Dataset extract =>
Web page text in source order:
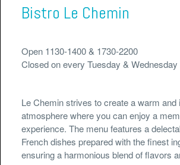
Bistro Le Chemin
Open 1130-1400 & 1730-2200
Closed on every Tuesday & Wednesday
Le Chemin strives to create a warm and
atmosphere where you can enjoy a
experience. The menu features a
French dishes prepared with the finest
ensuring a harmonious blend of flavors
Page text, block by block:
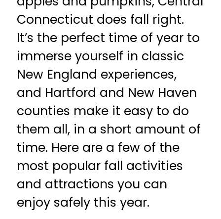
Connecticut does fall right.
It’s the perfect time of year to
immerse yourself in classic
New England experiences,
and Hartford and New Haven
counties make it easy to do
them all, in a short amount of
time. Here are a few of the
most popular fall activities
and attractions you can
enjoy safely this year.
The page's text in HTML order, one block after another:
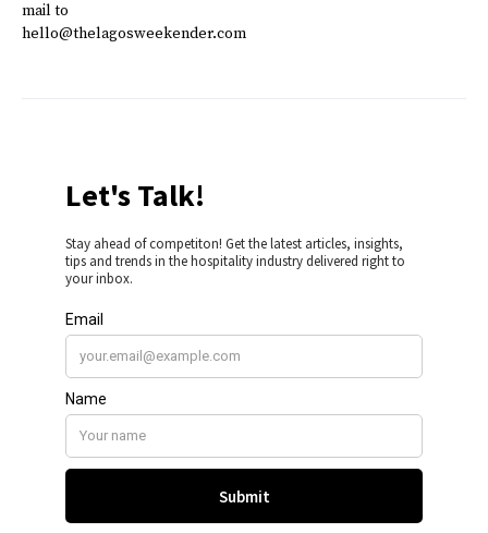
mail to
hello@thelagosweekender.com
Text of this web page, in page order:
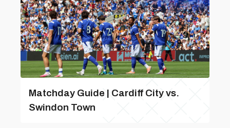
Matchday Guide | Cardiff City vs.
Swindon Town
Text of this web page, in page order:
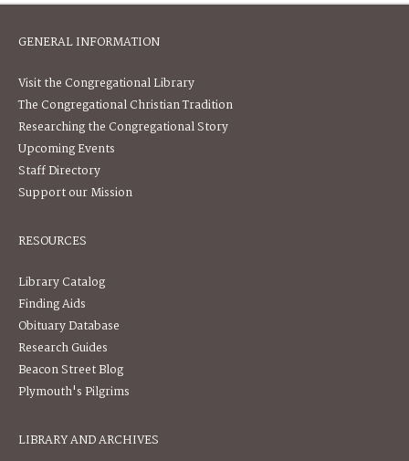
GENERAL INFORMATION
Visit the Congregational Library
The Congregational Christian Tradition
Researching the Congregational Story
Upcoming Events
Staff Directory
Support our Mission
RESOURCES
Library Catalog
Finding Aids
Obituary Database
Research Guides
Beacon Street Blog
Plymouth's Pilgrims
LIBRARY AND ARCHIVES
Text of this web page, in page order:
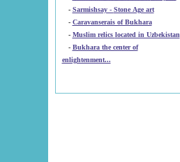
-
Sarmishsay - Stone Age art
- Caravanserais of Bukhara
-
Muslim relics located in Uzbekistan
- Bukhara the center of
enlightenment...

Task prompt => If a record contains a picture, leave the picture out; repeat the record itself exactly.

Output of the exercise =>
Web page text in source order:
Bistro Le Chemin
Open 1130-1400 & 1730-2200
Closed on every Tuesday & Wednesday
Le Chemin strives to create a warm and
atmosphere where you can enjoy a
experience. The menu features a
French dishes prepared with the finest
ensuring a harmonious blend of flavors
Page text, block by block:
Connecticut does fall right.
It’s the perfect time of year to
immerse yourself in classic
New England experiences,
and Hartford and New Haven
counties make it easy to do
them all, in a short amount of
time. Here are a few of the
most popular fall activities
and attractions you can
enjoy safely this year.
The page's text in HTML order, one block after another:
mail to
hello@thelagosweekender.com
Text of this web page, in page order:
Matchday Guide | Cardiff City vs.
Swindon Town
Text of this web page, in page order:
GENERAL INFORMATION
Visit the Congregational Library
The Congregational Christian Tradition
Researching the Congregational Story
Upcoming Events
Staff Directory
Support our Mission
RESOURCES
Library Catalog
Finding Aids
Obituary Database
Research Guides
Beacon Street Blog
Plymouth's Pilgrims
LIBRARY AND ARCHIVES
Text of this web page, in page order:
-
Sarmishsay - Stone Age art
- Caravanserais of Bukhara
-
Muslim relics located in Uzbekistan
- Bukhara the center of
enlightenment...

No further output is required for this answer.